→ TASK DESCRIPTION:
Find each line below containing the word "Tests" and copy it.

MATERIAL PROVIDED Start Marker

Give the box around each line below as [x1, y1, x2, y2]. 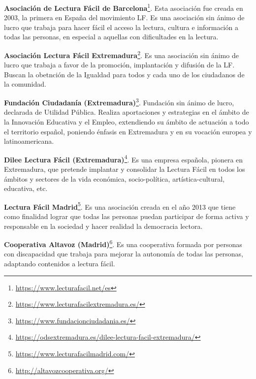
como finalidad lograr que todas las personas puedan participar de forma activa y [4, 211, 249, 221]
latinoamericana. [4, 136, 54, 146]
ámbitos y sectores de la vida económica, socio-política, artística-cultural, [4, 173, 225, 184]
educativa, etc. [4, 183, 48, 193]
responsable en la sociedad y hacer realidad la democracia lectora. [4, 221, 203, 231]
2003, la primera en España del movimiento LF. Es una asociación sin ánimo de [4, 12, 245, 23]
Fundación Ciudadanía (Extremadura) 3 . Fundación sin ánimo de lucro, [4, 96, 234, 107]
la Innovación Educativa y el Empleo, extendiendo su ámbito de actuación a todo [4, 116, 249, 126]
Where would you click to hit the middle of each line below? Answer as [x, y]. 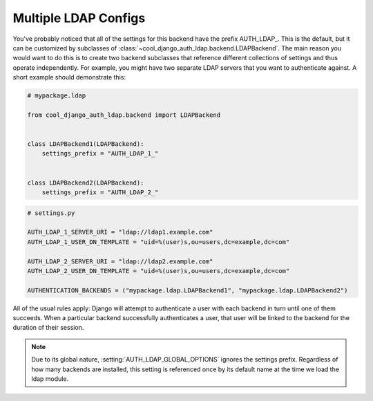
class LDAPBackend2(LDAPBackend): [86, 183]
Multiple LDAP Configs [79, 18]
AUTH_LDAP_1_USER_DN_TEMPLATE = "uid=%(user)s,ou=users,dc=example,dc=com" [159, 242]
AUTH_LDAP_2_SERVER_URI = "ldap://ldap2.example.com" [120, 261]
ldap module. [50, 379]
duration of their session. [48, 328]
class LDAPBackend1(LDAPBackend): [86, 144]
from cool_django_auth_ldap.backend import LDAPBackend [124, 115]
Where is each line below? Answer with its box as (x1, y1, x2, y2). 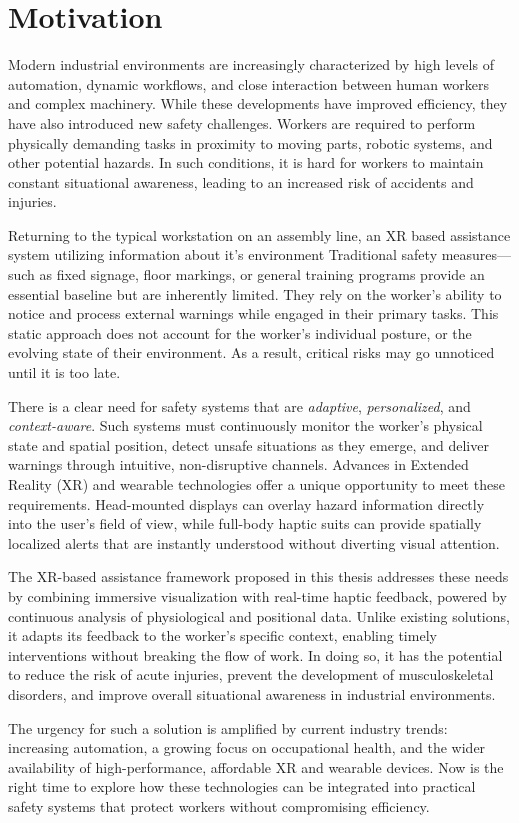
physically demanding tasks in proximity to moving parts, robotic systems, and (8, 132, 493, 153)
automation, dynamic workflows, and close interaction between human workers (8, 73, 490, 94)
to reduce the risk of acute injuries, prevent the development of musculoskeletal (8, 664, 494, 685)
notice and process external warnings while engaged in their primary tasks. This (8, 303, 499, 324)
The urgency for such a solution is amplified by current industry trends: (8, 717, 448, 738)
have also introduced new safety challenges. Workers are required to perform (8, 112, 476, 133)
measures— (441, 244, 512, 265)
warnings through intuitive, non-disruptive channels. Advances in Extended (8, 454, 469, 475)
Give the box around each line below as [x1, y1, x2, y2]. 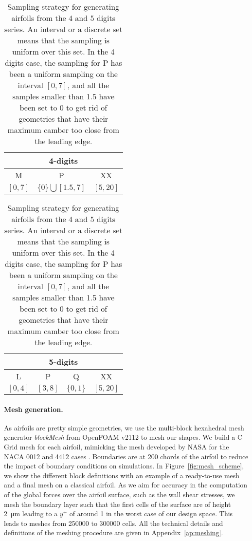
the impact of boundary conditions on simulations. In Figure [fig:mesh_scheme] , [4, 461, 244, 471]
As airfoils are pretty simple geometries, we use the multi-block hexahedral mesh [4, 422, 244, 432]
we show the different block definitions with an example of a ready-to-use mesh [4, 470, 240, 480]
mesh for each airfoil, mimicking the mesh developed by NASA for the [19, 441, 229, 451]
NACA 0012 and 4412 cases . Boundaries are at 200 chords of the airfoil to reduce [4, 451, 249, 461]
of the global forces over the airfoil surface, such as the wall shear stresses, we [4, 489, 235, 499]
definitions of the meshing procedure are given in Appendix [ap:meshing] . [4, 527, 223, 538]
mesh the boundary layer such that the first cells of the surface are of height [4, 499, 231, 509]
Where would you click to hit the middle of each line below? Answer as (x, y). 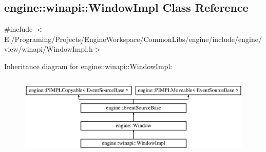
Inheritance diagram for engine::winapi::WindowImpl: (88, 66)
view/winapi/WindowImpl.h (49, 49)
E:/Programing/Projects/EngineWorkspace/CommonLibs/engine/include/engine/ (133, 39)
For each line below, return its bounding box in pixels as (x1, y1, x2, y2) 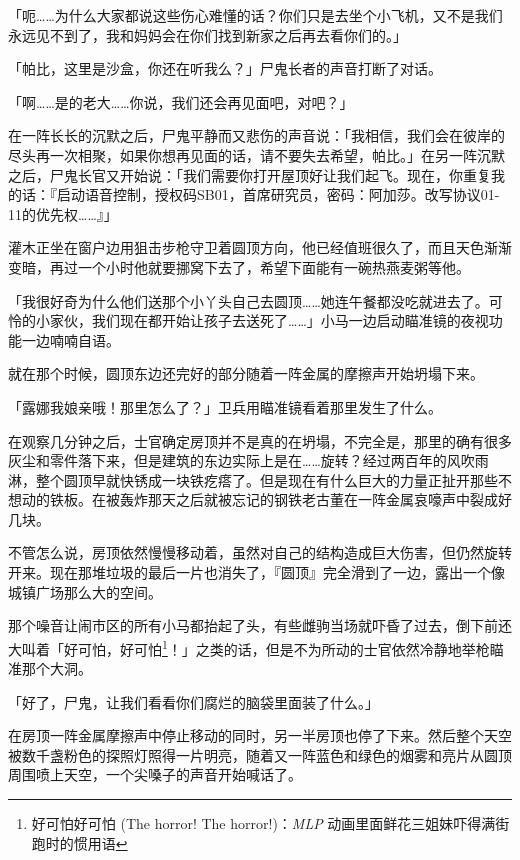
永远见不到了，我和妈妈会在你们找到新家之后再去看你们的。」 (8, 24, 407, 45)
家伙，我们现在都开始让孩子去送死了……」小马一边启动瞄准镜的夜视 (49, 310, 489, 331)
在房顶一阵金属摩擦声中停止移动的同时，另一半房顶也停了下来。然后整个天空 (8, 725, 512, 746)
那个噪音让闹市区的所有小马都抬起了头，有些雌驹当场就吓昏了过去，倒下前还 (8, 615, 512, 636)
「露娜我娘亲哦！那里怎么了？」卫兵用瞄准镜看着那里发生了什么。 (8, 396, 442, 417)
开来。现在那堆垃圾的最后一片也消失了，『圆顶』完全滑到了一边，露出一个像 (8, 562, 505, 583)
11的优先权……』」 (8, 203, 118, 224)
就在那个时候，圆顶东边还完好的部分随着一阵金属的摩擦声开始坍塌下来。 (8, 363, 484, 384)
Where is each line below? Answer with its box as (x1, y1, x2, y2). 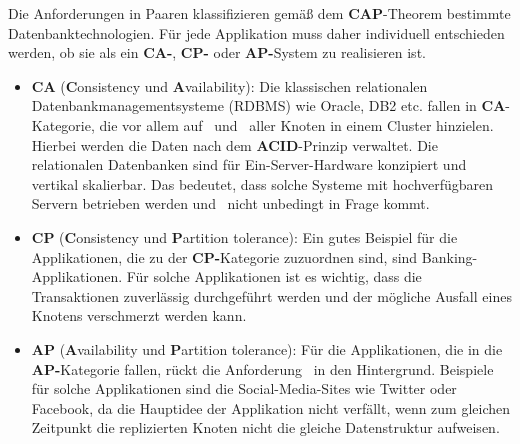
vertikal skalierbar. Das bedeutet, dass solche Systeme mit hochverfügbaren (31, 173, 494, 194)
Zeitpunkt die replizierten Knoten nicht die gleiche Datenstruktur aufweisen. (31, 417, 500, 438)
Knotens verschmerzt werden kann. (31, 305, 247, 326)
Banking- (421, 246, 478, 267)
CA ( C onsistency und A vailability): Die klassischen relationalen (31, 75, 428, 96)
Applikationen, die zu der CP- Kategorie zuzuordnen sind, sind (31, 246, 418, 267)
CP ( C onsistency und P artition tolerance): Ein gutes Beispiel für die (31, 226, 458, 247)
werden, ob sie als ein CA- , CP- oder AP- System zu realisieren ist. (8, 42, 426, 63)
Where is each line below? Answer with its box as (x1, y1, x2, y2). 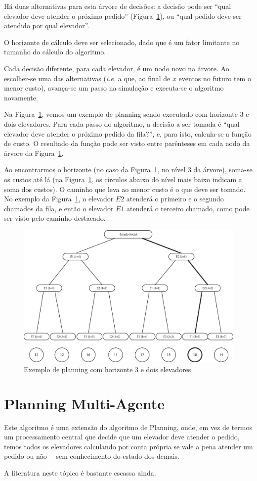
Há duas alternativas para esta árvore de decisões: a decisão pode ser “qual (4, 1, 231, 11)
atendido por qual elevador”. (4, 20, 89, 31)
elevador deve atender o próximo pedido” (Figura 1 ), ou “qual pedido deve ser (4, 10, 242, 21)
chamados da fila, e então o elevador (4, 203, 114, 213)
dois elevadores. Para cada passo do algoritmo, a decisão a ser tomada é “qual (4, 118, 240, 129)
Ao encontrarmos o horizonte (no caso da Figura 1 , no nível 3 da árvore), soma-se (4, 164, 253, 175)
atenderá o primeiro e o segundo (126, 193, 224, 204)
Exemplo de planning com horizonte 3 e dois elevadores (24, 364, 191, 374)
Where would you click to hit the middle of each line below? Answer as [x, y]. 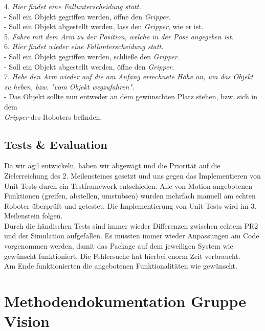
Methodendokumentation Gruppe [125, 301]
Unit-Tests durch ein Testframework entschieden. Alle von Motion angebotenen [128, 185]
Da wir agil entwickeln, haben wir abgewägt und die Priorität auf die [112, 165]
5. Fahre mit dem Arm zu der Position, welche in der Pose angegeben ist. [119, 36]
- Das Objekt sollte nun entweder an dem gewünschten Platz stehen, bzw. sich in [131, 96]
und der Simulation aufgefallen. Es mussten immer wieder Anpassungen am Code [132, 236]
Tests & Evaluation [56, 144]
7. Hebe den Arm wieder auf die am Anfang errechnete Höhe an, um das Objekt [129, 76]
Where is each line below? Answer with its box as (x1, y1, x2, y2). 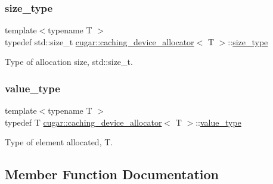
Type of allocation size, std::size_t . (5, 55, 133, 68)
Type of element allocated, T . (5, 136, 113, 148)
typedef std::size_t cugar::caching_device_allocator (5, 35, 194, 48)
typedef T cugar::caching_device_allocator (5, 116, 162, 128)
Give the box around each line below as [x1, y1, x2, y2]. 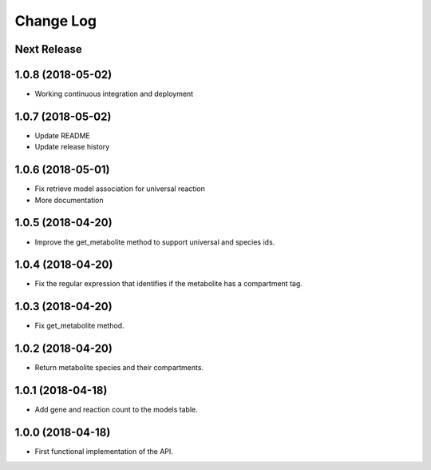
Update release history [34, 142, 110, 152]
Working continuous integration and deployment [34, 89, 194, 99]
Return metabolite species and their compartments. [34, 363, 204, 372]
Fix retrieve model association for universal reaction [34, 184, 205, 193]
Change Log [14, 12, 97, 30]
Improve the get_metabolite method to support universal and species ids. [34, 237, 275, 247]
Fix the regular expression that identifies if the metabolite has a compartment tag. [34, 279, 303, 289]
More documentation [34, 195, 104, 205]

MATERIAL PROVIDED End Marker

→ YOUR RESPONSE:
Unit-Tests durch ein Testframework entschieden. Alle von Motion angebotenen [128, 185]
Tests & Evaluation [56, 144]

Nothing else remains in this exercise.